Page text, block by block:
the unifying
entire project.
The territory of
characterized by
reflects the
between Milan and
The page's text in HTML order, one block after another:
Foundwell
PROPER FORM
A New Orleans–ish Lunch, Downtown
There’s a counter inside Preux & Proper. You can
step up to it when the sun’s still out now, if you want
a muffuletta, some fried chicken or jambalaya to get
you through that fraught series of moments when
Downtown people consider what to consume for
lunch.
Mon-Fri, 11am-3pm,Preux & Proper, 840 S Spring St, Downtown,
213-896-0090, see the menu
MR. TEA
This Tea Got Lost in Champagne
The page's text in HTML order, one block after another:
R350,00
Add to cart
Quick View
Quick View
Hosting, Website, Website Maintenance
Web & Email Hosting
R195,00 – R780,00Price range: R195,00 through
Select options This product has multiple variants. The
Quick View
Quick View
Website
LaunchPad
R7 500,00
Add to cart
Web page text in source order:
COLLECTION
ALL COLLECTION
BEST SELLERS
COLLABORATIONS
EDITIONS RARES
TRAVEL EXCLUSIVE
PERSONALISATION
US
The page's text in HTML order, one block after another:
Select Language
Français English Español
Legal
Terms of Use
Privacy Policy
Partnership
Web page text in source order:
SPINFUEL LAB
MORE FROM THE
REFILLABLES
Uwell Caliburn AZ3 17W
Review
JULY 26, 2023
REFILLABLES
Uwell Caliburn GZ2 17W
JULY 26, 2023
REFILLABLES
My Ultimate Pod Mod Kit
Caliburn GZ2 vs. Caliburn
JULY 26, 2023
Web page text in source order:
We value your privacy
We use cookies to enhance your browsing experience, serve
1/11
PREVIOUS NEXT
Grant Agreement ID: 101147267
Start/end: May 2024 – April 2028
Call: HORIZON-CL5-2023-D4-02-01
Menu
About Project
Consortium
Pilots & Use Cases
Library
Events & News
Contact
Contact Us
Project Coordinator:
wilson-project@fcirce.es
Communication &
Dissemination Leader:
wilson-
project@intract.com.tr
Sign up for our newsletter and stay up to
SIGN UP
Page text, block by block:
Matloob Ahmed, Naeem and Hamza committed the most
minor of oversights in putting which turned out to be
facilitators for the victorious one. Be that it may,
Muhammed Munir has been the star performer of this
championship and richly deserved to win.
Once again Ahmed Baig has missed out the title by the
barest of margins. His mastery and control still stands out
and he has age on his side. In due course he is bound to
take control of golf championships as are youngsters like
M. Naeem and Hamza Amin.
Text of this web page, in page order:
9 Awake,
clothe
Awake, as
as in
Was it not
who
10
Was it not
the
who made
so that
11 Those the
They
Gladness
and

* The task *
Please give an exact restatement of only the lines from the beginning of the material above to the line with "PREVIOUS NEXT", inclusive.

* Answer to the problem *
Page text, block by block:
the unifying
entire project.
The territory of
characterized by
reflects the
between Milan and
The page's text in HTML order, one block after another:
Foundwell
PROPER FORM
A New Orleans–ish Lunch, Downtown
There’s a counter inside Preux & Proper. You can
step up to it when the sun’s still out now, if you want
a muffuletta, some fried chicken or jambalaya to get
you through that fraught series of moments when
Downtown people consider what to consume for
lunch.
Mon-Fri, 11am-3pm,Preux & Proper, 840 S Spring St, Downtown,
213-896-0090, see the menu
MR. TEA
This Tea Got Lost in Champagne
The page's text in HTML order, one block after another:
R350,00
Add to cart
Quick View
Quick View
Hosting, Website, Website Maintenance
Web & Email Hosting
R195,00 – R780,00Price range: R195,00 through
Select options This product has multiple variants. The
Quick View
Quick View
Website
LaunchPad
R7 500,00
Add to cart
Web page text in source order:
COLLECTION
ALL COLLECTION
BEST SELLERS
COLLABORATIONS
EDITIONS RARES
TRAVEL EXCLUSIVE
PERSONALISATION
US
The page's text in HTML order, one block after another:
Select Language
Français English Español
Legal
Terms of Use
Privacy Policy
Partnership
Web page text in source order:
SPINFUEL LAB
MORE FROM THE
REFILLABLES
Uwell Caliburn AZ3 17W
Review
JULY 26, 2023
REFILLABLES
Uwell Caliburn GZ2 17W
JULY 26, 2023
REFILLABLES
My Ultimate Pod Mod Kit
Caliburn GZ2 vs. Caliburn
JULY 26, 2023
Web page text in source order:
We value your privacy
We use cookies to enhance your browsing experience, serve
1/11
PREVIOUS NEXT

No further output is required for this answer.